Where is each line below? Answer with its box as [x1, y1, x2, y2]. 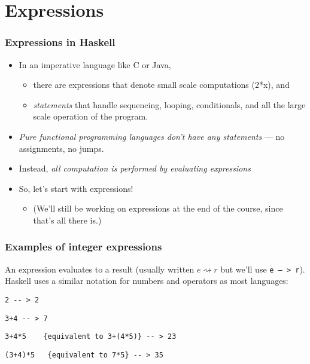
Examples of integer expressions [5, 239, 162, 254]
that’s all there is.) [33, 213, 102, 226]
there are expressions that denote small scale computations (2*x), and [33, 78, 290, 91]
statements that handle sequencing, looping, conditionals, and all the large [33, 98, 306, 111]
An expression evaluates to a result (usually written [5, 262, 194, 275]
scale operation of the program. [33, 110, 148, 123]
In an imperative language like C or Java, [19, 58, 171, 71]
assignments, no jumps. [19, 142, 104, 154]

■ What is expected
Starting from the line that contains "An expression evaluates", transcribe each line to the end of the records above. Please add nothing.

■ Output of the exercise
An expression evaluates to a result (usually written [5, 262, 194, 275]
scale operation of the program. [33, 110, 148, 123]
In an imperative language like C or Java, [19, 58, 171, 71]
assignments, no jumps. [19, 142, 104, 154]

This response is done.